I've got to hand it to the BookPeople. The three books they sold me? I'm devouring them in record time. All done with the two thrillers, and now I am greedily making my way through a science-fiction novel set in Kazakhstan. Yes, Kazakhstan!! I'll have to watch this author; I like this story so far; I hope it holds up to the end. That's usually my beef with novels - will the end hold up and at least make for a plausible story (I don't even expect a GREAT ending every time), or will it be totally contrived and insult my intelligence? (I hate that. It's my main gripe about action movies and thriller novels.)

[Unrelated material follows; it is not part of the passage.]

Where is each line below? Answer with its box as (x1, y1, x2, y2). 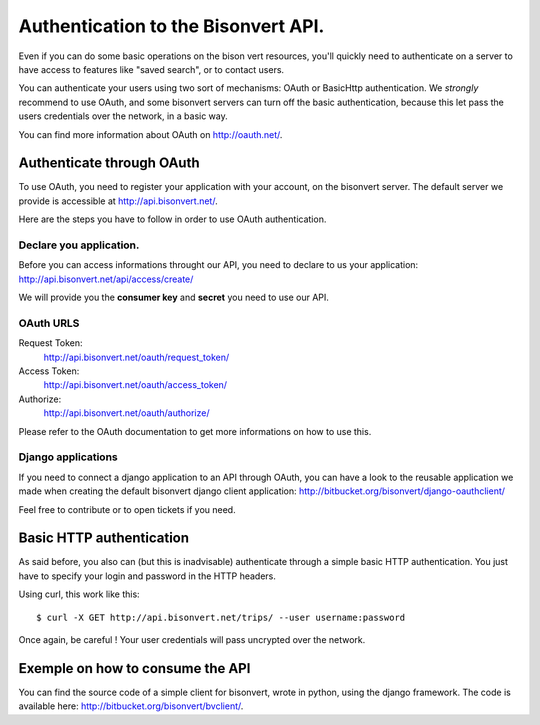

The two thrillers I just read held up well. A smidgen of contrivance and a couple of gratuitous plot twists along the way, but not enough to really piss me off.
I read Oblivion first, where a detective starts working a missing persons case. Then he has a stroke, and can't remember the last few days before that. So he tries to piece the case together best as he can. I liked this - good mechanism to let the reader know more than the detective, and entirely plausible. I could see the ending come from a mile away (or at least I knew who the bad guy would turn out to be), but it didn't offend me. Like I said, the protagonist having trouble putting the clues together was entirely plausible.
Then I moved on to Death's Little Helpers by Peter Spiegelman, for whose latest novel I had seen an advertisement. I'd really wanted to start with the first book in the series, but I couldn't find it anywhere, and amazon.com says it'll take two to four weeks to ship, so I settled for this second novel about John March. He's a modern detective who uses the internet for research and whose girlfriend works for a dot-com, and I felt thoroughly at home in his world. The case here is also a missings persons case, although no one wants to involve the police in the search for a stock-market analyst. Everybody seems to have something to hide, and it takes March a long time to find very few clues. Still, it never got boring. The conclusion took a gratuitous twist, in my opinion; he could have left out the last turn, and it would have been more believable, but I still enjoyed it all very much.
And like I said above, I currently find myself in Kazakhstan and another world that is somehow connected to it. I don't understand the connection quite yet, but I am not supposed to. And the journey there is a lot of fun. Liz Williams is definitely staying on my watch list. (That is, unless she gives me a contrived, completely implausible ending. I'll report on that in a couple of days.)